Derivative of F(t): Solving Doppler Shift Problem

[chlorine]

Homework Statement

This problem has to do with Doppler shifts as frequency changes with time.
F(t)=fo(1-(v^2*T)/(c*sqrt(v^2*T^2+b^2))
T=t-To
I want to find F'(t) .

Homework Equations

See #1.

The Attempt at a Solution

I expand F(t) to be
F(t)=f0-(fo*v/c)*(1+(b/(vT))^2)^1/2
and again...
F(t)=f0-(fo*v/c)*(1+b^2*v^-2*T^-2)^1/2

After this, I forgot all of my calculus I've learned couple years ago. :(
Please help me remember what to do.
I know you do exponent on the outside and then work inside... dot dot dot.

Thanks.

 

[Mark44]

Homework Statement

This problem has to do with Doppler shifts as frequency changes with time.
F(t)=fo(1-(v^2*T)/(c*sqrt(v^2*T^2+b^2))
T=t-To
I want to find F'(t) .

Homework Equations

See #1.

The Attempt at a Solution

I expand F(t) to be
F(t)=f0-(fo*v/c)*(1+(b/(vT))^2)^1/2

The above is incorrect for a number of reasons.

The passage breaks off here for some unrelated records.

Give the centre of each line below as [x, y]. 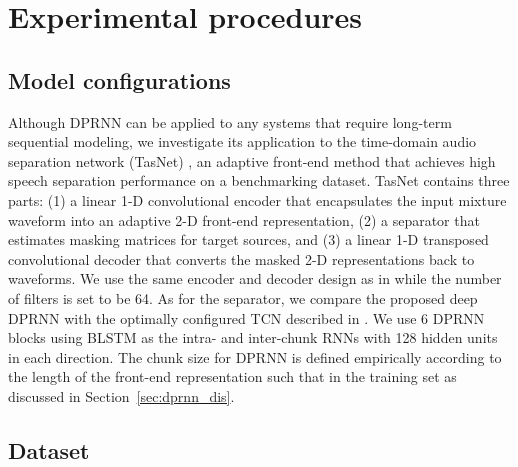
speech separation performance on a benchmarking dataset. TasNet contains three [259, 180]
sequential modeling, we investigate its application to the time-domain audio [242, 141]
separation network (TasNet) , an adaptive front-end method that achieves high [252, 160]
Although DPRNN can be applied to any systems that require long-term [230, 121]
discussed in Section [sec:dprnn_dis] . [121, 395]
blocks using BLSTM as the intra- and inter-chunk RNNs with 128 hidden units [253, 337]
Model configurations [119, 79]
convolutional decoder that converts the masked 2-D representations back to [241, 258]
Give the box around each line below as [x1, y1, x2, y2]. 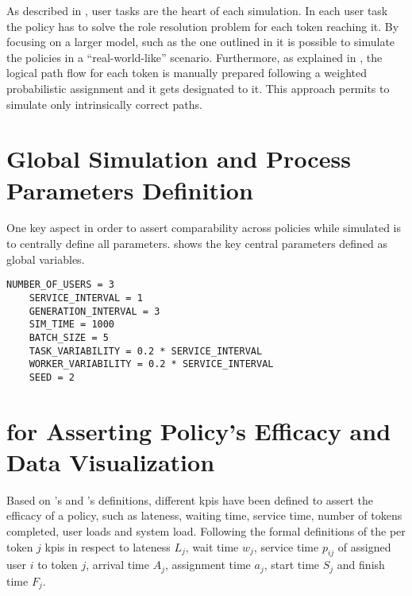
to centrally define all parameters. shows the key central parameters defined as [6, 235, 388, 252]
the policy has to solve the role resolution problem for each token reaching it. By [6, 17, 399, 34]
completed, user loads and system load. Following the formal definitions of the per [6, 523, 406, 539]
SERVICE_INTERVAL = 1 [29, 292, 143, 304]
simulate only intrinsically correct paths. [6, 95, 202, 112]
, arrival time [86, 556, 149, 573]
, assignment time [164, 556, 251, 573]
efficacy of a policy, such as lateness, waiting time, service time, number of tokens [6, 507, 402, 524]
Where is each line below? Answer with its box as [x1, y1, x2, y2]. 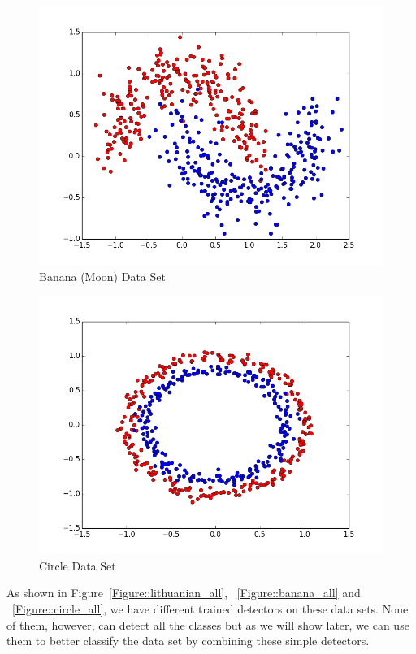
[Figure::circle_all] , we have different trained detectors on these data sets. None [12, 600, 409, 617]
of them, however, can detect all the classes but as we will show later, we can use [6, 616, 409, 633]
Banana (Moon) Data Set [39, 267, 166, 284]
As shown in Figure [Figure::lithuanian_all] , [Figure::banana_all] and [6, 584, 361, 601]
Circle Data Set [39, 557, 116, 574]
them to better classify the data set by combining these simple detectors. [6, 632, 370, 649]
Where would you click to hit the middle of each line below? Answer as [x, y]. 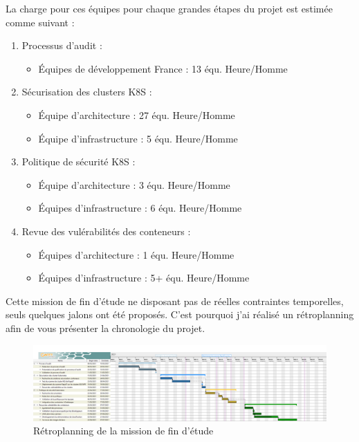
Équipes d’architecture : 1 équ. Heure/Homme [136, 254]
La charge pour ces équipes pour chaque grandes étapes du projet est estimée [169, 8]
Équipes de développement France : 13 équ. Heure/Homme [163, 68]
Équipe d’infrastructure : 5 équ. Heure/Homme [138, 138]
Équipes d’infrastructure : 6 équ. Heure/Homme [140, 208]
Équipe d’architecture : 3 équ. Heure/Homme [134, 184]
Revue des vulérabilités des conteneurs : [106, 231]
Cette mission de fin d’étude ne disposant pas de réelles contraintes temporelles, [175, 301]

I don't know what you did to get this. Don't bother multiplying by f₀.

and again...
F(t)=f0-(fo*v/c)*(1+b^2*v^-2*T^-2)^1/2

After this, I forgot all of my calculus I've learned couple years ago. :(
Please help me remember what to do.
I know you do exponent on the outside and then work inside... dot dot dot.

Thanks.

You need to use the quotient rule first, and you will need the chain rule to get the derivatives that arise in the quotient rule.